**AIM OF THE EXERCISE**:
Copy out exactly the lines spanning the line with "de electro-retail şi" to the line with "Targeting (52, 79)", inclusive, from the data underneath, with no pictures.

**Dataset items**:
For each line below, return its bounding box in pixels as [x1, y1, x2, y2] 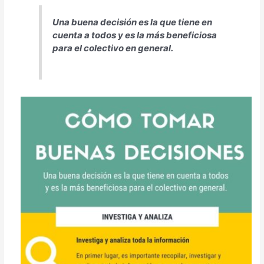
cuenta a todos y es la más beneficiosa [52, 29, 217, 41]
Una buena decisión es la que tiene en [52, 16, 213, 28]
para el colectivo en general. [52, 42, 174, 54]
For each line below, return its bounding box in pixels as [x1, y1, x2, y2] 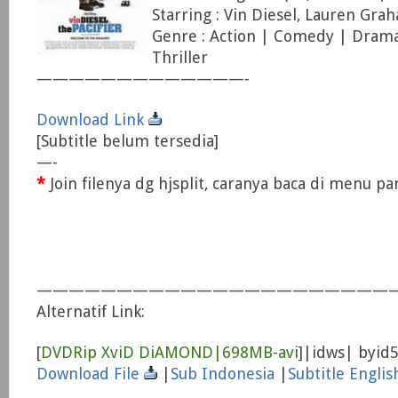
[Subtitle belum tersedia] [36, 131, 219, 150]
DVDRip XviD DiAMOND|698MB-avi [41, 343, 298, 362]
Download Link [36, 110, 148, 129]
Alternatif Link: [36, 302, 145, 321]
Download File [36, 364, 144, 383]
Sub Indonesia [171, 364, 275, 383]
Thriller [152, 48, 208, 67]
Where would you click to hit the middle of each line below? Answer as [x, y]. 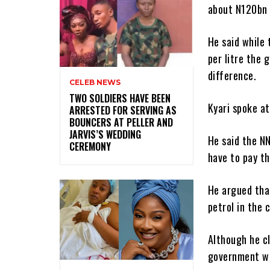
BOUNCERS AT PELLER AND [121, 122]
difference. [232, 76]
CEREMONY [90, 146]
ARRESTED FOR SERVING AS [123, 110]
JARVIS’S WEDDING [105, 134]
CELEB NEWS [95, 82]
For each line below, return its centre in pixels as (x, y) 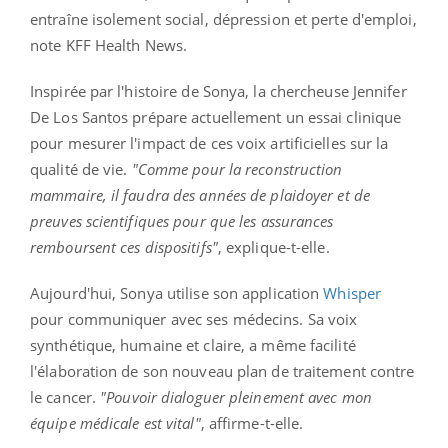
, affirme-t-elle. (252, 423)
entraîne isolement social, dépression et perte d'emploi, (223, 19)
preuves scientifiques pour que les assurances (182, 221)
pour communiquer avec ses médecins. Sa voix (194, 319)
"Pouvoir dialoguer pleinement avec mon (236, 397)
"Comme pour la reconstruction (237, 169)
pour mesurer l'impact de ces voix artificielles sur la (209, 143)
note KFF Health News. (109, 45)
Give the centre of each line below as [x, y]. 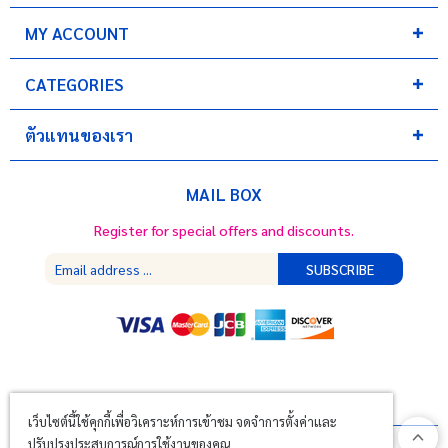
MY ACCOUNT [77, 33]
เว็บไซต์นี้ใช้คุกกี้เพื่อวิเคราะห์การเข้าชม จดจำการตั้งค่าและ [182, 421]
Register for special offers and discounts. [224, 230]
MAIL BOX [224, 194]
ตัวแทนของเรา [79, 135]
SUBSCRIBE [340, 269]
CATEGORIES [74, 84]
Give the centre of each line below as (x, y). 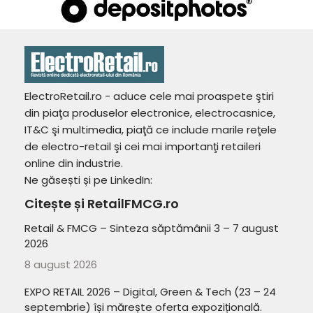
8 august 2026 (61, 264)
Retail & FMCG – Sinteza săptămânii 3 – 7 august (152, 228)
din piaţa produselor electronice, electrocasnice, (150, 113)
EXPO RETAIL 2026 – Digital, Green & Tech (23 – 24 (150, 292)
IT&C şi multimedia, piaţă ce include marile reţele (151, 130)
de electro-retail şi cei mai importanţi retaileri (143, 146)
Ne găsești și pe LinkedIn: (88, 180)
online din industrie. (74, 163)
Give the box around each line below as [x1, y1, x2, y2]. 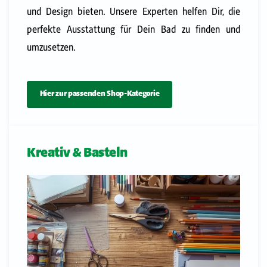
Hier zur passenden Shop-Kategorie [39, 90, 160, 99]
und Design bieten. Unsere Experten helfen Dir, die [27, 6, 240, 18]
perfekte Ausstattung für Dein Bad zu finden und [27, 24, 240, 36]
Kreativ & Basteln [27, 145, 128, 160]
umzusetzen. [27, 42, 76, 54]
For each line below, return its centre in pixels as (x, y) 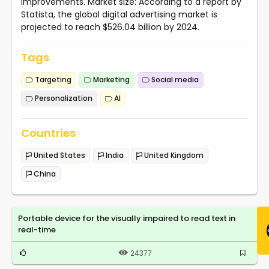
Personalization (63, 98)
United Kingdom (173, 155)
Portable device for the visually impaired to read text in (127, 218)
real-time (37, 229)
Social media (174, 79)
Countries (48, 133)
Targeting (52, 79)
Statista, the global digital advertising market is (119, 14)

--

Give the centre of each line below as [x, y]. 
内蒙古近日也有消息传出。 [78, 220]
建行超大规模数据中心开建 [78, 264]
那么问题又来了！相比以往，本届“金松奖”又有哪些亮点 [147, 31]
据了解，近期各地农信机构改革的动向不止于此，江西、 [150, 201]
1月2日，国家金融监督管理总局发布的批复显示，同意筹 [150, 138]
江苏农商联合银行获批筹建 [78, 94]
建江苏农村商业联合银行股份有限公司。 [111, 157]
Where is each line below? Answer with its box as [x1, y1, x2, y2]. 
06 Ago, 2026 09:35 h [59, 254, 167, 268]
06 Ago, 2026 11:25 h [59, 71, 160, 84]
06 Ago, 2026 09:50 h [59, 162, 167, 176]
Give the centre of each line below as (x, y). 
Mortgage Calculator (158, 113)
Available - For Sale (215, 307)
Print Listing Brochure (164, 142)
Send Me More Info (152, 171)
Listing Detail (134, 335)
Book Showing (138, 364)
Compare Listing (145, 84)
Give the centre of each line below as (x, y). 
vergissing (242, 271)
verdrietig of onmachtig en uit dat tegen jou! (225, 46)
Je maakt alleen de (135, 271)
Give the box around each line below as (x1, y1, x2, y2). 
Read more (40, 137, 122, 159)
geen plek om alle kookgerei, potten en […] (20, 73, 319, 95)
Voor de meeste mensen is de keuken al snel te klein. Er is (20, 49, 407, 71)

**RESPONSE TO THIS TASK**:
de electro-retail şi cei mai importanţi retaileri (143, 146)
Ne găsești și pe LinkedIn: (88, 180)
online din industrie. (74, 163)
Give the box around each line below as [x1, y1, x2, y2]. 
Hier zur passenden Shop-Kategorie [39, 90, 160, 99]
und Design bieten. Unsere Experten helfen Dir, die [27, 6, 240, 18]
perfekte Ausstattung für Dein Bad zu finden und [27, 24, 240, 36]
Kreativ & Basteln [27, 145, 128, 160]
umzusetzen. [27, 42, 76, 54]
For each line below, return its centre in pixels as (x, y) 
Personalization (63, 98)
United Kingdom (173, 155)
Portable device for the visually impaired to read text in (127, 218)
real-time (37, 229)
Social media (174, 79)
Countries (48, 133)
Targeting (52, 79)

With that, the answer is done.